西側メディアが、シリアのアサド政権崩壊をポジティブな出来事として報道する一方で、現地の今後に明るい未来は見えません。アラブ諸国は、基本的にすべて独裁国家であります。独裁と民主主義には、どちらにも長所と短所があり、いずれが良いかは、その背景や文化や価値観に依存するでしょう。「アラビアのロレンス」で描かれたように、アラブ社会で、個人の単位ではなく、「一族」の単位、「国家」の単位での存続が優先される場合には、民主主義ではやっていけないでしょう。民主主義的な軍隊というものが存在できないのと同じ理由で、軍や隊、一族として生き延びるには、統制のとれた行動とトップダウンの命令系統が厳密に維持される必要があり、個人(民衆)の自由は制限されます。

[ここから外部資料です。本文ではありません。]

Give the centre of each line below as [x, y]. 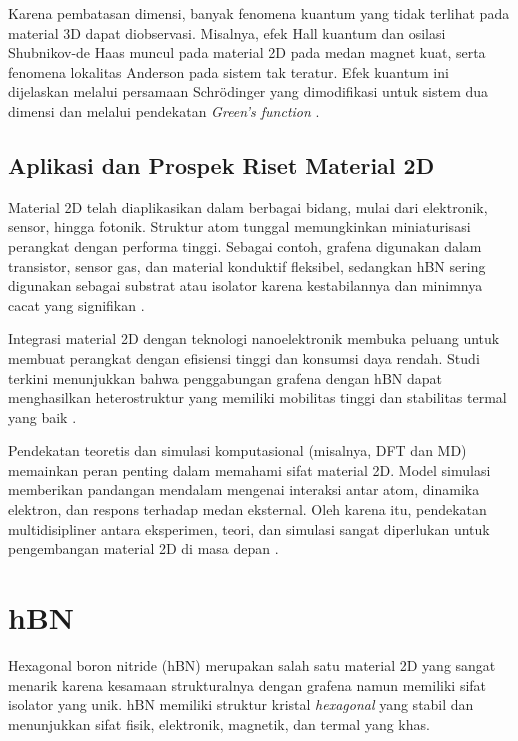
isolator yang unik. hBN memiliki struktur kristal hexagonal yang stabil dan [241, 704]
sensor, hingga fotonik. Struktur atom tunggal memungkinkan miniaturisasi [239, 226]
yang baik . [42, 416]
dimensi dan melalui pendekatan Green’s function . [164, 110]
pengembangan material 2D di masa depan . [143, 548]
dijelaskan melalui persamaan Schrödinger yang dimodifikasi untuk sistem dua [248, 91]
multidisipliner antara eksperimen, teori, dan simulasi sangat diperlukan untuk [249, 528]
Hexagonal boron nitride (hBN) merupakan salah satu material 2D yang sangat [252, 664]
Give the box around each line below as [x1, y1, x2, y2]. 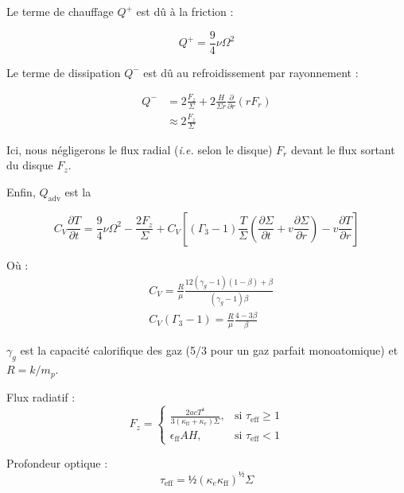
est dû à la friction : [136, 3, 234, 19]
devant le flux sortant [290, 141, 395, 157]
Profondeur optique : [6, 454, 108, 471]
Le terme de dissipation [6, 64, 121, 80]
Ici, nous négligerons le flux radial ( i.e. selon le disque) [6, 141, 273, 157]
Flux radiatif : [6, 388, 76, 405]
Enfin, [6, 184, 36, 200]
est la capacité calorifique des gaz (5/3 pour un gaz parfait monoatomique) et [20, 342, 398, 359]
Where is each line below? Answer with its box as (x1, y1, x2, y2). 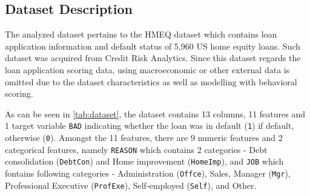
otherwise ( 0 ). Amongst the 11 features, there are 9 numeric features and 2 (5, 131, 283, 144)
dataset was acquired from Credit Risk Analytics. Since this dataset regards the (5, 51, 301, 64)
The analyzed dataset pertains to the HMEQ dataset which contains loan (5, 28, 277, 41)
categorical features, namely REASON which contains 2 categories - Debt (5, 143, 268, 155)
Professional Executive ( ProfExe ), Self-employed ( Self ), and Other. (5, 178, 257, 191)
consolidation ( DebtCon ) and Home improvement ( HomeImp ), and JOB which (5, 155, 284, 168)
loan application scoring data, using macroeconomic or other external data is (5, 63, 290, 76)
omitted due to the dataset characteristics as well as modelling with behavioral (5, 75, 297, 88)
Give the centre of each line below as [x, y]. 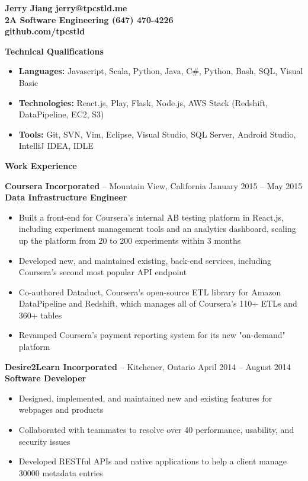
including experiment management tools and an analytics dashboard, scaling [157, 229]
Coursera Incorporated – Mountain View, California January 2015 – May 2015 [154, 185]
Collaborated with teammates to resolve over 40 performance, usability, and [156, 430]
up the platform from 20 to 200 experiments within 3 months [130, 240]
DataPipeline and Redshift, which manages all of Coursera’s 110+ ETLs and [158, 303]
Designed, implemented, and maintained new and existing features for [145, 398]
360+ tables [40, 315]
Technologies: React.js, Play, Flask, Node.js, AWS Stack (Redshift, [143, 102]
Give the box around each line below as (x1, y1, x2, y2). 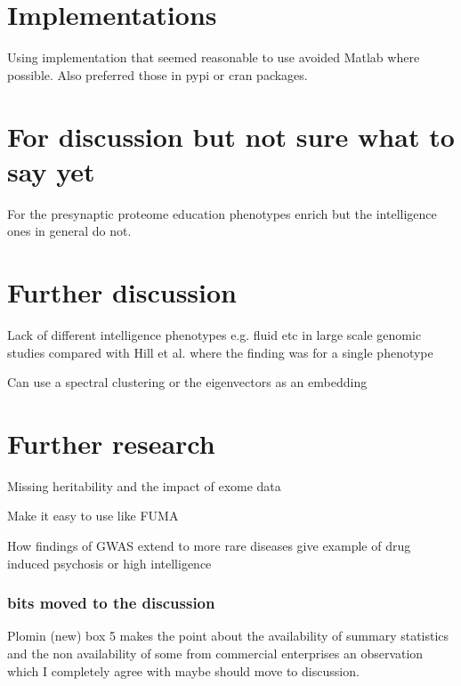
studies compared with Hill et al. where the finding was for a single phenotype (7, 343, 433, 361)
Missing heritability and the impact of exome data (7, 476, 281, 495)
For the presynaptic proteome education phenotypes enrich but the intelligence (7, 204, 437, 222)
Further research (7, 424, 215, 461)
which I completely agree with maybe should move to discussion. (7, 661, 360, 680)
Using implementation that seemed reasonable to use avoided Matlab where (7, 48, 420, 67)
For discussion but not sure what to (7, 117, 455, 154)
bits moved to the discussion (7, 592, 215, 614)
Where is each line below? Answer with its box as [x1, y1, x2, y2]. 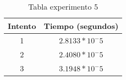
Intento [8, 20, 36, 31]
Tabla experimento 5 [28, 1, 98, 12]
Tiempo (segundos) [44, 20, 119, 31]
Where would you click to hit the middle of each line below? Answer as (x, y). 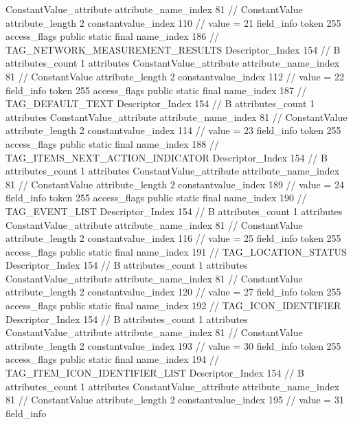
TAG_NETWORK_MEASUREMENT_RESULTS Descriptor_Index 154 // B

話がそれますが、日本の地域医療の崩壊の理由も大学医局の独裁権力が崩壊し、医師、医局員の民主化が進んだからと解釈できると思います。 大学医学部は都会にあり、都会を離れたくない医師を医局が強制的に地方医療に従事させることができなくなった結果、医師の偏在が起こり、地方の医療崩壊を招くことになったと思います。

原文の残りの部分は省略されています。